My fingers aren't used as pacifiers anymore, but they still get hell from all the scrubbing and cleaning and dishes and laundry and bathing of children's bodies and wiping of children's bottoms that my hands do. I even have "housewife's eczema," a form of contact dermatitis caused by overexposure to soap and water. It leaves my formerly soft hands dry, rough and cracked. And I am often so busy in a day that I skip showers, leaving my hair limp and greasy.

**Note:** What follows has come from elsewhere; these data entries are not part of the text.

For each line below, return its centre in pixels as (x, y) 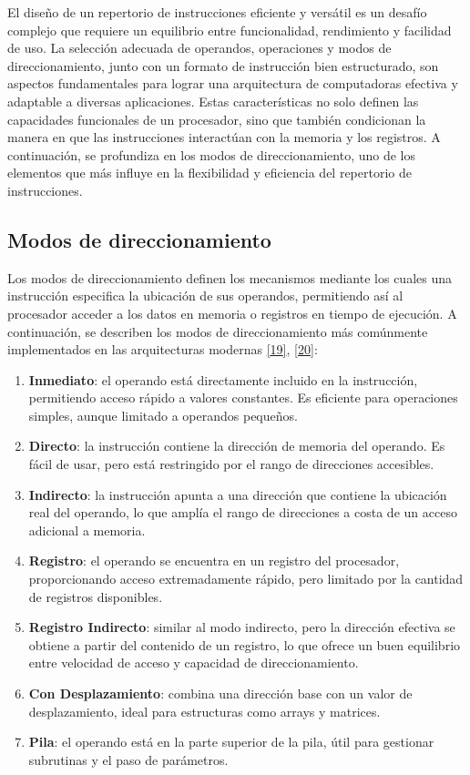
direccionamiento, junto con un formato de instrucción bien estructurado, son (223, 65)
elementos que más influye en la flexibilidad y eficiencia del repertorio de (209, 173)
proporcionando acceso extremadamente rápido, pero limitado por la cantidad (246, 579)
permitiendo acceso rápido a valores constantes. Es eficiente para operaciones (243, 398)
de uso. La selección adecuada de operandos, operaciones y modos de (199, 48)
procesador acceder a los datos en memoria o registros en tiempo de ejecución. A (232, 313)
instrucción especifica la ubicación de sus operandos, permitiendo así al (205, 296)
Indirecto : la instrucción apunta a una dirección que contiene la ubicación (238, 494)
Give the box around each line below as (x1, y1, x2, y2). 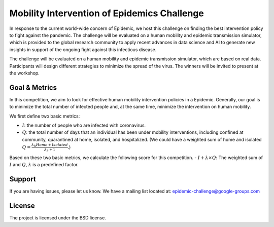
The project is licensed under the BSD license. (9, 215, 106, 221)
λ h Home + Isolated (31, 142, 68, 148)
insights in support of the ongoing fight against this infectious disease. (9, 46, 157, 53)
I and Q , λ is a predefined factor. (9, 162, 79, 168)
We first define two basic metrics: (9, 113, 80, 119)
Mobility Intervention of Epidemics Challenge (9, 8, 204, 19)
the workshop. (9, 70, 40, 76)
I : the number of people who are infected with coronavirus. (22, 122, 146, 128)
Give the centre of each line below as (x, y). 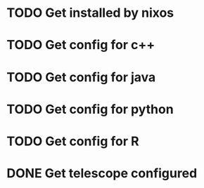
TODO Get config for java (81, 77)
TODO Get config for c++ (81, 45)
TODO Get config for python (90, 109)
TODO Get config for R (73, 141)
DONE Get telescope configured (102, 174)
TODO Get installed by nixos (90, 13)
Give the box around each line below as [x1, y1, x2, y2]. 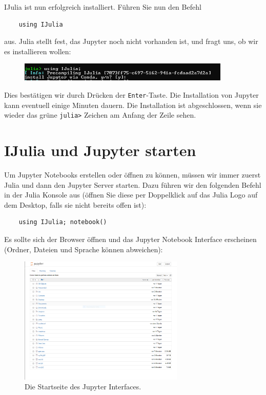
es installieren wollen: [4, 46, 71, 56]
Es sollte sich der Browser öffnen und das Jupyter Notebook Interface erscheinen [4, 234, 257, 245]
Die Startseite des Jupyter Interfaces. [25, 381, 141, 392]
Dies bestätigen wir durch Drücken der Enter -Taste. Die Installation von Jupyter [4, 90, 259, 100]
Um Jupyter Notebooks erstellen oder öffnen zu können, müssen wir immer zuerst [4, 169, 261, 180]
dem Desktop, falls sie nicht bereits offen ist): [4, 199, 147, 210]
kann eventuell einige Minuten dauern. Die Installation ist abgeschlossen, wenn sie [4, 99, 262, 110]
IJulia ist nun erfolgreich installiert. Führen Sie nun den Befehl [4, 2, 201, 12]
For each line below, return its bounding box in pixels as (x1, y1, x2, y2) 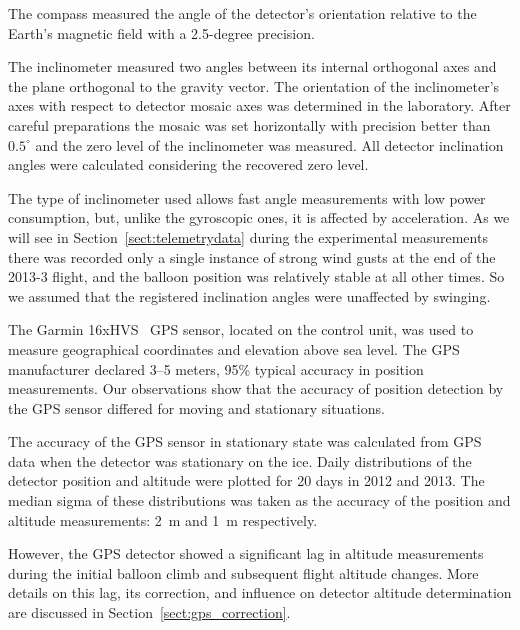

It was a treat to take a few trips where I could shower every day and enjoy my silky hair. It was a treat to grow my nails out for the reunion and the wedding, to paint and pamper them, to spend a few days not cleaning and let my skin soften, to doll my fingers up with now unaccustomed rings. And it was a treat to have you all compliment the end results and tell me I could be a hand model. Unlike David Duchovny's bit part as a former hand model in Zoolander (possibly one of the greatest movies ever made), I don't have the luxury of encasing my hands in glass to preserve their beauty, but it is nice to take them out of their rubber household gloves and show them off every now and then.






I love hands and I knew yours would be beautiful.
They sho are.
Peace,
Scout
Lovely hands.
And I must say, it was wonderfully refreshing to read about body love, rather than the loathing that is so often spoken of.
May we all write such mediations to our favorite body parts and, on occasion, take time to pamper then and bring them out of the wear and tear of daily life and let them play.
lovely hands. love the Zoolander reference! The best thing about that movie is that it is mostly true. I've worked with many models and Zoolander was almost a documentary. Ha!
That's a pretty picture!
I get excited about my nails when they are long and painted because they remind me of my grandmother's hands.
Why, yes you do have lovely hands. I've always been jealous of women with nice nails because mine just don't grow and, if they ever do, they split. Ugh! I'm the opposite from you in many ways. I like nearly every part of my body, except for my hands, feet and stomach.